Didn’t you love the video I shared with you yesterday?  Didn’t it just make wonderful sense about how your donations actually help people getting their lives straight?  And you don’t throw away your stuff just like we don’t throw away people and it is a win-win all around?  Isn’t that wonderful?  If you missed it, watch this really inspiring 30-seconds called “Not Wasted”:  http://www.youtube.com/watch?v=-a9g5FdudYY

But you may as well also see this preach-it-now commercial for the Salvation Army called, “Amazing Grace.”  THIS is what your donations do!  Chill-bumps, seriously.

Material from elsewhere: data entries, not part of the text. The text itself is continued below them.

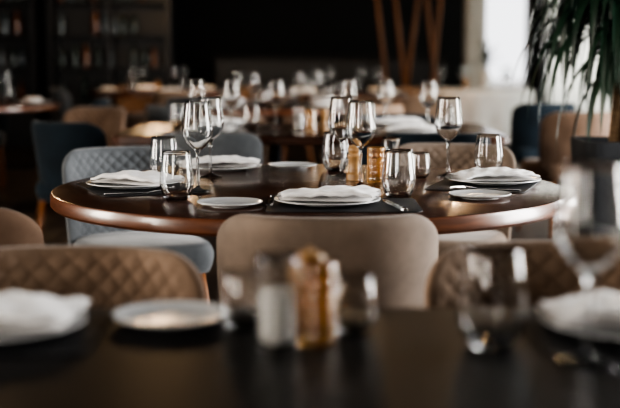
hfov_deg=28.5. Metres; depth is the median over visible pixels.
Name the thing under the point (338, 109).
wine glass
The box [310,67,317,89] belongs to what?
wine glass
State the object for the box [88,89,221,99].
round dining table
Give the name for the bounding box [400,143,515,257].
dining chair
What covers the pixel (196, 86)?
wine glass
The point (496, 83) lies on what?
ground
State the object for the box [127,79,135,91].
water tumbler
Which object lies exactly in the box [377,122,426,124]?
dinner plate
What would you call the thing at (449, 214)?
round dining table
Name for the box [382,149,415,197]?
water tumbler
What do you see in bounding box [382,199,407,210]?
knife
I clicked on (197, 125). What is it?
wine glass
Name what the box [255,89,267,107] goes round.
water tumbler
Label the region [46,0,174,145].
display cabinet
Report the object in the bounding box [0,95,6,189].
dining chair
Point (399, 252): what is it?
dining chair
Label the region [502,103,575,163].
dining chair
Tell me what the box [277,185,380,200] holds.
folded napkin
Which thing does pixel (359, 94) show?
round dining table
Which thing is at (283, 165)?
bread plate
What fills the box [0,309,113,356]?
placemat
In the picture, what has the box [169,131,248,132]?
placemat
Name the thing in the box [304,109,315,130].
candle holder
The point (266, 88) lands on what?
dining chair
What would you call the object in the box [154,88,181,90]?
folded napkin
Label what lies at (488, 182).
dinner plate
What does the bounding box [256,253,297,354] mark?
salt shaker
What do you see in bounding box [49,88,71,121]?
dining chair
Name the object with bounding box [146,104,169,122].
dining chair
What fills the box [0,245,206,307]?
dining chair
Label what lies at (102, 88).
folded napkin
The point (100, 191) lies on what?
placemat
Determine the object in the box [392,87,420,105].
dining chair
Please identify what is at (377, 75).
wine glass
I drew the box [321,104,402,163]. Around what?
dining chair
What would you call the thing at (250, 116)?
water tumbler
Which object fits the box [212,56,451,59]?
countertop
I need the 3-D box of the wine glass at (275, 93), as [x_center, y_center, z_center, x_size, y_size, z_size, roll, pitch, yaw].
[-0.180,-0.523,6.404,0.087,0.252,0.087,-2,7,-18]
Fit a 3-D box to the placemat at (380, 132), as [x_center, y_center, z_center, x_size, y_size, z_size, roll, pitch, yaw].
[0.500,-0.349,6.002,0.390,0.003,0.290,0,7,0]
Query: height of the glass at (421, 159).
0.081 m
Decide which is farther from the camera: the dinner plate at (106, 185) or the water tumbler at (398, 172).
the dinner plate at (106, 185)
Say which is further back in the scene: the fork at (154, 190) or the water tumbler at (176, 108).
the water tumbler at (176, 108)
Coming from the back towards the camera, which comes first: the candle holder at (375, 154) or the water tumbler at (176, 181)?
the candle holder at (375, 154)
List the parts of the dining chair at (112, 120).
leg, backrest
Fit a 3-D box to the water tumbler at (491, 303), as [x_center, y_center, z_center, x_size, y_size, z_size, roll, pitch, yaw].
[0.242,0.124,1.627,0.091,0.131,0.091,-4,8,-28]
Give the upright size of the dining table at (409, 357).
0.750 m
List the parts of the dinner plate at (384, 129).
plate
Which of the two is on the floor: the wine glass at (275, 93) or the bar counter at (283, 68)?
the bar counter at (283, 68)
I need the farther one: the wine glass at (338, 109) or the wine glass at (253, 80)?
the wine glass at (253, 80)
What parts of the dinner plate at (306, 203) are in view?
plate
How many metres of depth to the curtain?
16.69 m
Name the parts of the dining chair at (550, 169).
seat, leg, backrest
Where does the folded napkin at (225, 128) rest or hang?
on the dinner plate
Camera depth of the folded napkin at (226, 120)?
6.64 m
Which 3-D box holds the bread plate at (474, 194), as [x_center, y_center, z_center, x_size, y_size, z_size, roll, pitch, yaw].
[0.460,-0.024,3.312,0.168,0.014,0.168,-4,8,-32]
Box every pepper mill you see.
[297,247,324,261]
[319,108,328,129]
[346,144,362,180]
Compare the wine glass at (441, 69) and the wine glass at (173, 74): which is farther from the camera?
the wine glass at (441, 69)
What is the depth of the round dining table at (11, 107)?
9.24 m
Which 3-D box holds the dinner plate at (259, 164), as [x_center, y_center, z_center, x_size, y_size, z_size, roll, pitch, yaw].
[-0.300,-0.126,4.146,0.276,0.014,0.276,6,9,42]
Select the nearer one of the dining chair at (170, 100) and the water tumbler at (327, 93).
the water tumbler at (327, 93)
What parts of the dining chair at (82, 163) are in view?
backrest, seat, leg
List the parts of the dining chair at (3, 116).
leg, seat, leg, backrest
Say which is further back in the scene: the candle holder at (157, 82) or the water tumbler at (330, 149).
the candle holder at (157, 82)
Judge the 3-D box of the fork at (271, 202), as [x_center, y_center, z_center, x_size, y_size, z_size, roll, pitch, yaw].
[-0.098,-0.012,3.212,0.025,0.008,0.200,0,7,4]
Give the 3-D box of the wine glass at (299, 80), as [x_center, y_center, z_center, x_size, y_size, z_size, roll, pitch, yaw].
[-0.084,-0.912,9.568,0.087,0.252,0.087,1,7,5]
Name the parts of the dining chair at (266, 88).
backrest, leg
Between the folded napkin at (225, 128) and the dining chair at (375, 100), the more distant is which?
the dining chair at (375, 100)
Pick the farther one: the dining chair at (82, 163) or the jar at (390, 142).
the dining chair at (82, 163)
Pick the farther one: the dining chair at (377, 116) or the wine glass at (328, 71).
the wine glass at (328, 71)
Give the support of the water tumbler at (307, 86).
on the round dining table at (359, 94)
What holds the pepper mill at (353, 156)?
on the round dining table at (449, 214)
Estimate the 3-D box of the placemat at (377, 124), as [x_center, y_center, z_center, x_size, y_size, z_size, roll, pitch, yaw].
[0.500,-0.434,6.697,0.390,0.003,0.290,0,7,0]
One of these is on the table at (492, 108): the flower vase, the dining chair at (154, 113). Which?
the flower vase
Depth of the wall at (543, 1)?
19.72 m
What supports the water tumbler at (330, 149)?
on the round dining table at (449, 214)
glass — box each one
[0,71,10,102]
[126,67,134,91]
[138,67,145,89]
[169,67,177,85]
[179,67,187,78]
[182,101,212,192]
[188,79,204,100]
[198,97,223,177]
[220,269,258,331]
[222,81,239,130]
[232,71,242,88]
[247,72,258,104]
[267,80,283,128]
[294,71,304,103]
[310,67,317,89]
[312,72,323,101]
[325,68,332,82]
[328,97,352,177]
[336,273,376,336]
[340,80,356,99]
[346,100,375,186]
[356,67,364,91]
[373,68,381,93]
[377,79,393,127]
[413,152,430,178]
[420,81,436,124]
[435,97,461,177]
[437,66,444,88]
[458,66,465,89]
[466,66,472,87]
[501,66,508,89]
[506,66,511,88]
[555,162,619,371]
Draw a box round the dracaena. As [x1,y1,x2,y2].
[510,0,619,163]
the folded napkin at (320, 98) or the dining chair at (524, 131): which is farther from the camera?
the folded napkin at (320, 98)
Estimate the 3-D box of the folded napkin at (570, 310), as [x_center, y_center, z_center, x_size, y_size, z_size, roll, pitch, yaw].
[0.467,0.146,1.729,0.283,0.032,0.152,1,7,5]
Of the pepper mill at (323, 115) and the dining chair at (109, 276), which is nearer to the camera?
the dining chair at (109, 276)
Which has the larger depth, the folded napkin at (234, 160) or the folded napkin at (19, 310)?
the folded napkin at (234, 160)
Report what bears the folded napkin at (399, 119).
on the dinner plate at (377, 122)
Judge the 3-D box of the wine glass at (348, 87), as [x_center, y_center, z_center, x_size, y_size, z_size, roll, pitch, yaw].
[0.200,-0.523,6.404,0.087,0.252,0.087,5,9,37]
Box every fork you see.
[103,190,160,194]
[266,195,276,205]
[450,186,520,190]
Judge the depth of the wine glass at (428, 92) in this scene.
6.16 m
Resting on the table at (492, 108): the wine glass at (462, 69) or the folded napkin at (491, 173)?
the wine glass at (462, 69)
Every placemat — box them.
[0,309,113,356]
[14,102,51,103]
[77,182,194,196]
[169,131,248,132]
[227,123,242,126]
[266,198,422,212]
[375,131,437,134]
[376,123,434,126]
[425,178,540,192]
[524,309,619,356]
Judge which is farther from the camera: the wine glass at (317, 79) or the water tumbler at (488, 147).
the wine glass at (317, 79)
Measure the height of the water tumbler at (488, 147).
0.131 m
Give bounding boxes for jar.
[293,105,303,129]
[383,136,400,148]
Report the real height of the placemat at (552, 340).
0.003 m
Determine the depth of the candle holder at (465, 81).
13.32 m
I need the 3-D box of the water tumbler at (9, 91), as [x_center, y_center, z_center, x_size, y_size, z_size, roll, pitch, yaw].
[-2.425,-0.881,9.817,0.091,0.131,0.091,-2,7,-16]
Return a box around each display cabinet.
[0,0,43,146]
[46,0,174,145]
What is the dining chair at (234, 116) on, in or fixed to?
on the floor
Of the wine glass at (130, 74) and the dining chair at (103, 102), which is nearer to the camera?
the dining chair at (103, 102)
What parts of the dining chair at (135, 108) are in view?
backrest, seat
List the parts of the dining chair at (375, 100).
backrest
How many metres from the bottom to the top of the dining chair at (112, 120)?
0.787 m
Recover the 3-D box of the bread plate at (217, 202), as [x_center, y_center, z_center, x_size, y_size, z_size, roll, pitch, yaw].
[-0.205,-0.002,3.133,0.168,0.014,0.168,4,8,27]
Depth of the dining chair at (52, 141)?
6.38 m
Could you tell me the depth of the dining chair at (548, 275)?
2.29 m
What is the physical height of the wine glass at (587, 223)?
0.252 m
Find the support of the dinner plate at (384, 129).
on the placemat at (380, 132)
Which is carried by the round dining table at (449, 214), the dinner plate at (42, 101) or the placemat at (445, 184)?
the placemat at (445, 184)
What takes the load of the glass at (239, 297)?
on the dining table at (409, 357)
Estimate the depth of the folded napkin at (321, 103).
8.86 m
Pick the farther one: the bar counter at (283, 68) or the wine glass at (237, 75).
the bar counter at (283, 68)
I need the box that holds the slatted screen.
[375,0,442,87]
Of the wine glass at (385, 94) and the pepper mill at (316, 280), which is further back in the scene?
the wine glass at (385, 94)
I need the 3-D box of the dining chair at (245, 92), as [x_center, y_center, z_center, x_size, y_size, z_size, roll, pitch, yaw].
[-0.784,-0.868,13.189,0.522,0.787,0.509,-3,7,-20]
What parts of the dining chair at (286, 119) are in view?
backrest, leg
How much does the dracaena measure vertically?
1.795 m
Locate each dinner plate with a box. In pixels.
[0,310,86,341]
[15,100,49,102]
[86,178,159,188]
[193,163,261,170]
[274,195,380,206]
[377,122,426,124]
[384,129,436,132]
[448,176,540,184]
[539,308,619,339]
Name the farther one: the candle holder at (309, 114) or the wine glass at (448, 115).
the candle holder at (309, 114)
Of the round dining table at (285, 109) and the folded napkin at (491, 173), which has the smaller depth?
the folded napkin at (491, 173)
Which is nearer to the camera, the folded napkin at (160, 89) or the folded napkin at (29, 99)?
the folded napkin at (29, 99)
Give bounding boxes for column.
[463,0,485,86]
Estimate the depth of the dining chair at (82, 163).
4.49 m
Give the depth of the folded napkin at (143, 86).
13.27 m
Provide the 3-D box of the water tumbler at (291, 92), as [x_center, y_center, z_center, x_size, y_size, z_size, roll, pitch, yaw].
[-0.147,-0.861,9.652,0.091,0.131,0.091,7,10,44]
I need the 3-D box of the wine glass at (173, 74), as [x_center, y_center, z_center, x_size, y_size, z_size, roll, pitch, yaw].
[-1.402,-1.282,12.585,0.087,0.252,0.087,2,7,14]
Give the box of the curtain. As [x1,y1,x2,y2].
[544,0,611,111]
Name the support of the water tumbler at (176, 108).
on the dining table at (141, 134)
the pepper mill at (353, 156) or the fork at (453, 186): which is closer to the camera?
the fork at (453, 186)
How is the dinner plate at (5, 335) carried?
on the placemat at (78, 340)
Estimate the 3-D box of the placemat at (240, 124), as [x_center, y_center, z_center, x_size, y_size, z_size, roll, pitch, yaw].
[-0.500,-0.434,6.697,0.390,0.003,0.290,0,7,0]
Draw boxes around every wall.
[41,0,541,116]
[540,0,545,102]
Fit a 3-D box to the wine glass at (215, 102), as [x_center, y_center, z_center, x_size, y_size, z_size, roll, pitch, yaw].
[-0.315,-0.211,3.863,0.087,0.252,0.087,3,7,20]
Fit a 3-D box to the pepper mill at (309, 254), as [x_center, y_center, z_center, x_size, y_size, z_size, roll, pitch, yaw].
[0.000,0.118,1.747,0.053,0.115,0.053,-1,7,-11]
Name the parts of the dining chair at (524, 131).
seat
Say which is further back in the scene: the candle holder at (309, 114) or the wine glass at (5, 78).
the wine glass at (5, 78)
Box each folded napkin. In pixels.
[0,291,91,329]
[23,97,41,101]
[90,170,159,185]
[101,87,114,89]
[137,85,154,88]
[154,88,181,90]
[181,125,237,130]
[192,155,259,166]
[222,101,241,105]
[224,118,241,122]
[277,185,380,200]
[297,90,320,92]
[309,101,329,105]
[310,97,321,100]
[375,116,424,122]
[385,124,435,130]
[445,167,539,180]
[536,290,619,325]
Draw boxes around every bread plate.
[112,300,221,327]
[197,197,262,207]
[268,162,316,168]
[449,189,510,199]
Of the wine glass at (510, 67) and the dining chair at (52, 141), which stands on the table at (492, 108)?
the wine glass at (510, 67)
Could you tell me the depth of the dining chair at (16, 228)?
2.85 m
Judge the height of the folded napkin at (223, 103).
0.032 m
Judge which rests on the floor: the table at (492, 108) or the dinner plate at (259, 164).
the table at (492, 108)
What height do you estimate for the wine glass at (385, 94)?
0.252 m
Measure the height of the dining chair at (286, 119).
0.787 m
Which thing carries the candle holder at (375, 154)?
on the round dining table at (449, 214)
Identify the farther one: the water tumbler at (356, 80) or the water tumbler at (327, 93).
the water tumbler at (356, 80)
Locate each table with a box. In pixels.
[0,100,58,199]
[0,308,619,407]
[50,164,560,236]
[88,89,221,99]
[111,123,508,145]
[223,101,328,162]
[284,91,415,99]
[436,87,534,142]
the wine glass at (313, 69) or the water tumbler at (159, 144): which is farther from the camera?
the wine glass at (313, 69)
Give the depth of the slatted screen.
14.77 m
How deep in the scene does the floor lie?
9.49 m
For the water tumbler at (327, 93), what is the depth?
9.13 m
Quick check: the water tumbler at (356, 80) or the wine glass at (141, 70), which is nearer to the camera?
the water tumbler at (356, 80)
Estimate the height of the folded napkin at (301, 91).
0.032 m
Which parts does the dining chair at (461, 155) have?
seat
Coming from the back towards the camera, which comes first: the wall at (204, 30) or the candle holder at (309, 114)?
the wall at (204, 30)
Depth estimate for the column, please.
15.92 m
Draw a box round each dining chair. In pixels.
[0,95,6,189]
[0,207,43,246]
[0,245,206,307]
[31,120,106,232]
[36,106,125,223]
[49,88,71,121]
[62,146,213,302]
[90,98,110,106]
[116,85,154,145]
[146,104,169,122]
[154,91,205,104]
[157,133,262,163]
[166,97,189,104]
[216,214,438,307]
[223,114,267,163]
[239,86,260,101]
[250,92,312,162]
[257,87,313,162]
[320,97,391,163]
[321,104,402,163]
[362,114,434,164]
[381,133,481,145]
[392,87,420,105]
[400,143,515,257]
[403,92,443,117]
[424,240,619,307]
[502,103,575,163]
[516,111,610,238]
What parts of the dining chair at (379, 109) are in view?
backrest
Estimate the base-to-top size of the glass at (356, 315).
0.081 m
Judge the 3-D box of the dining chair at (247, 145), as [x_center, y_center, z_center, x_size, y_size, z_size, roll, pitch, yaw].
[-0.470,0.046,5.740,0.509,0.787,0.522,0,7,0]
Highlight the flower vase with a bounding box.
[470,39,501,88]
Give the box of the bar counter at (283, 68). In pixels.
[212,56,451,122]
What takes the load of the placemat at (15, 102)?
on the round dining table at (11, 107)
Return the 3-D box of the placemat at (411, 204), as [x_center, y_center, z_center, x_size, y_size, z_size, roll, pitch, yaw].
[0.085,0.002,3.144,0.390,0.003,0.290,0,7,0]
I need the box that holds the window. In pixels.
[524,0,528,87]
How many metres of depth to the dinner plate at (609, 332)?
1.68 m
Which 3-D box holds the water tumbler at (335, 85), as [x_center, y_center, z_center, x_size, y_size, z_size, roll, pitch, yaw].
[0.247,-1.121,11.766,0.091,0.131,0.091,3,8,22]
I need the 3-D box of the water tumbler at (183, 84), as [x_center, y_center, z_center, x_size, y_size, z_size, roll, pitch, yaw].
[-1.304,-1.225,12.617,0.091,0.131,0.091,-2,7,-15]
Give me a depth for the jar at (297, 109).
6.25 m
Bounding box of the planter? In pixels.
[570,136,619,163]
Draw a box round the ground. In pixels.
[491,79,523,87]
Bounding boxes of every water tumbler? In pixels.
[2,86,13,101]
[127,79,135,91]
[149,136,177,171]
[159,150,193,200]
[169,102,183,127]
[179,79,187,90]
[242,105,259,130]
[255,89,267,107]
[286,86,296,102]
[302,80,310,89]
[322,88,333,101]
[322,131,348,170]
[331,81,339,93]
[351,79,358,91]
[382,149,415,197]
[457,245,525,349]
[474,133,502,168]
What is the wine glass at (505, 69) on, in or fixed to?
on the table at (492, 108)
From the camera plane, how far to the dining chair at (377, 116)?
7.17 m
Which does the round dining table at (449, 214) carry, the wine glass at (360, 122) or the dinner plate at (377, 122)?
the wine glass at (360, 122)
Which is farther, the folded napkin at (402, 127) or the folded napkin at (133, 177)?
the folded napkin at (402, 127)
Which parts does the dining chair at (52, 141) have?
leg, seat, backrest
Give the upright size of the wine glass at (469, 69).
0.252 m
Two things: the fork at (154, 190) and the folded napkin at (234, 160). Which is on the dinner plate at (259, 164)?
the folded napkin at (234, 160)
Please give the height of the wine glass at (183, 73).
0.252 m
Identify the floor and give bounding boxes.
[0,145,560,304]
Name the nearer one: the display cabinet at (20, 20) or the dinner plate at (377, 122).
the dinner plate at (377, 122)
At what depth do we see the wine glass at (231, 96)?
6.16 m
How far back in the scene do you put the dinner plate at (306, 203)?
3.12 m
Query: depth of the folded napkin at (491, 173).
3.65 m
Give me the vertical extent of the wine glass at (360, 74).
0.252 m
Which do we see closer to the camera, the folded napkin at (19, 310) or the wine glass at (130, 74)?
the folded napkin at (19, 310)
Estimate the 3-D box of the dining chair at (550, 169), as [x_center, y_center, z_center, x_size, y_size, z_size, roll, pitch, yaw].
[1.630,-0.201,7.757,0.509,0.787,0.522,-3,7,-20]
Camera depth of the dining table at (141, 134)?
5.91 m
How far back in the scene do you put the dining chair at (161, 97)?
11.80 m
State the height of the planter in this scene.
0.790 m
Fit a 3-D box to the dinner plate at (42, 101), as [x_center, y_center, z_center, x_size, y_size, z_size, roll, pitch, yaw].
[-2.188,-0.806,9.664,0.276,0.014,0.276,0,7,0]
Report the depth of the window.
19.86 m
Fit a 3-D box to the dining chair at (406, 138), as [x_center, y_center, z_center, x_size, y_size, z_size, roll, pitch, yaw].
[0.580,0.046,5.740,0.509,0.787,0.522,0,7,0]
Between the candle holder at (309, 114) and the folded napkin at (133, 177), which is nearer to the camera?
the folded napkin at (133, 177)
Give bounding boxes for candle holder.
[155,80,159,89]
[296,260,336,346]
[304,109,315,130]
[367,146,385,183]
[463,79,467,88]
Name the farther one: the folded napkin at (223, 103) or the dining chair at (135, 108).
the dining chair at (135, 108)
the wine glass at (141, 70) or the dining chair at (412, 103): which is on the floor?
the dining chair at (412, 103)
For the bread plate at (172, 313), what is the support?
on the dining table at (409, 357)

Have you started gathering nice things you can live without to donate?  Have you???

Not Wasted

Please watch this 30-second video for me, will you?

Not wasted.

Not trashed.

Not thrown away.

Not junk.

Saved.

Saved.

Repaired.

And restored.

I am renewed.

 

When you donate used goods to the Salvation Army, you are giving the greatest gift – a second chance to those who need it most.  Donating couldn’t be easier or more urgent.  Visit www.SATruck.org for a donation center near you or call 1-800-SA-Truck for free pick-up.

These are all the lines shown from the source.